Now you have to make sugar packets of all weights from 1 to 125 in minimum time, in other words in minimum movement of weights. The question here is to find out the minimum number of weighs needed and the weight of each the weights used and the strategy to be followed for the creation of 125 packets of sugar.

A Mind Boggling IQ Question

Q. You are given two 60 minute long fuse ropes (i.e. the kind that you would find on the end of a bomb) and a lighter. The fuses do not necessarily burn at a fixed rate. For example, given an 8 foot rope, it may take 5 minutes for the first 4 feet of the fuse to burn, while the last 4 feet could take 55 minutes to burn (a much slower rate) (5+55=60 minutes). Using these two fuses and the lighter, how can you determine 45 minutes?

HINT: You can use the lighter any number of times

 Solution :

Light the first fuse at both ends and the other fuse at one end simultaneously. When the first fuse is burned out, you know that exactly half an hour has passed. You also know that the second fuse still has exactly half an hour to go before it will be burned completely, but we won't wait for that. Now also light the other end of the second fuse. This means that the second fuse will be burned completely after another quarter of an hour, which adds up to exactly 45 minutes since we started lighting the first fuse.

A Mind Boggling IQ Question

Q. There are three wise men in a room: A, B and C. You decide to give them a challenge. Suspecting that the thing they care about most is money, you give them $100 and tell them they are to divide this money observing the following rule: they are to discuss offers  and counter-offers from each other and then take a vote. The majority vote wins. Sounds easy enough... now the question is, assuming each person is motivated to take the largest amount possible, what will the outcome be?

Solution :

• It is unlikely that one wise man would be voted out because counter-offers are allowed.
Consider: A and B decide to leave C out and split halfway. C offers B to leave A out instead, and as incentive offers B $60 as compared to $50 (Note: for C, $40 is better than nothing at all).

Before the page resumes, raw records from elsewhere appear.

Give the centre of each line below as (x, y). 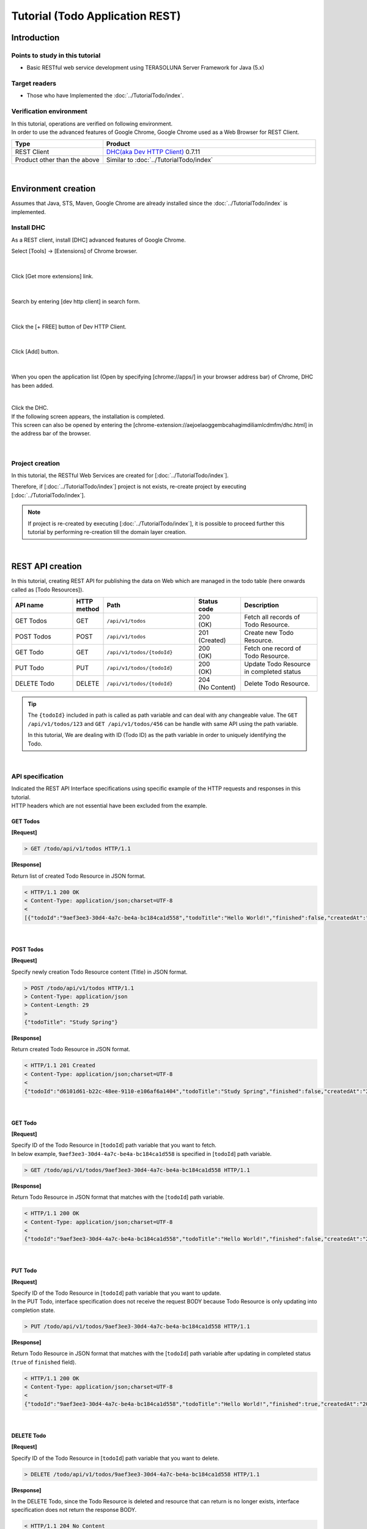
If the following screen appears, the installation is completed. (88, 416)
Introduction (35, 38)
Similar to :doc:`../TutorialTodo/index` (160, 160)
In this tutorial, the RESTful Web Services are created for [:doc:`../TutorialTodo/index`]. (120, 475)
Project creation (36, 463)
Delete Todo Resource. (277, 684)
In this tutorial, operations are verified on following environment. (92, 124)
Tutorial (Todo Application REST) (96, 16)

• Now A will try to raise that figure, but keep no less than $33 for himself. It would also happen that as B starts to get more and more of the share, A and C would decide to keep B out instead and split amongst each other. This would go on and on until they reach equilibrium with each agreeing to take their rightful share of 33 dollars.

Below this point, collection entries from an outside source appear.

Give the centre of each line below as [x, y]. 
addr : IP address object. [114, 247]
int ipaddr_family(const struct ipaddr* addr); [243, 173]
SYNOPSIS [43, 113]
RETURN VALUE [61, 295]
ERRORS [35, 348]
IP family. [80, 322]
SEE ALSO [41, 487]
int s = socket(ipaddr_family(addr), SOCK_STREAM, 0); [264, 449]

Some Mind Boggling IQ Questions

Q. You have 5 jars of pills. Each pill weighs 10 grams, except for contaminated pills contained in one jar, where each pill weighs 9 grams. Given a scale, how could you tell which jar had the contaminated pills in just one measurement?

Solution :

• Follow the steps outlined below:
• Step-1: Mark the jars with numbers 1, 2, 3, 4, and 5.
• Step-2: Take 1 pill from jar 1, take 2 pills from jar 2, take 3 pills from jar 3, take 4 pills from jar 4 and take 5 pills from jar 5.
• Step-3: Put all of the jars on the scale at once and take the measurement.
• Step-4: Now, subtract the measurement from 150 (1*10 + 2*10 + 3*10 + 4*10 + 5*10)
• Step-5: The result will give you the jar number which has the contaminated pills.

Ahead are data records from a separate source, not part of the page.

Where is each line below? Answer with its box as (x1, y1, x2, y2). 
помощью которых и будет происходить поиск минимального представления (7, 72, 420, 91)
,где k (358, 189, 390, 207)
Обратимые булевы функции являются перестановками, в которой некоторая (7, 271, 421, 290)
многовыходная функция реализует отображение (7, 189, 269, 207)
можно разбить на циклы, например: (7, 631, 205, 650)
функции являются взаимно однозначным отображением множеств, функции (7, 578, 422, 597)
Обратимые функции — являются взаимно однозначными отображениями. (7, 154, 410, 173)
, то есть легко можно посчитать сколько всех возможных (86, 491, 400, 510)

Q. One train leaves Los Angeles at 15 MPH heading for New York . Another train leaves from New York at 20mph heading for Los Angeles on the same track. If a bird, flying at 25mph, leaves from Los Angeles at the same time as the train and flies back and forth between the two trains until they collide, how far will the bird have traveled?  
 
Solution :
The distance traveled by the bird can be calculated as:

1. Let's say the distance between LA and NY is d miles.
2. The time before which the trains will collide: d / (15+20) hours.
3. The distance traveled by the bird in that time: (d / 35) * 25 = 5*d/7 miles.

Assumptions made: The bird must follow the line of the track, remain at the same altitude, and the speed must be relative to the ground and not air speed.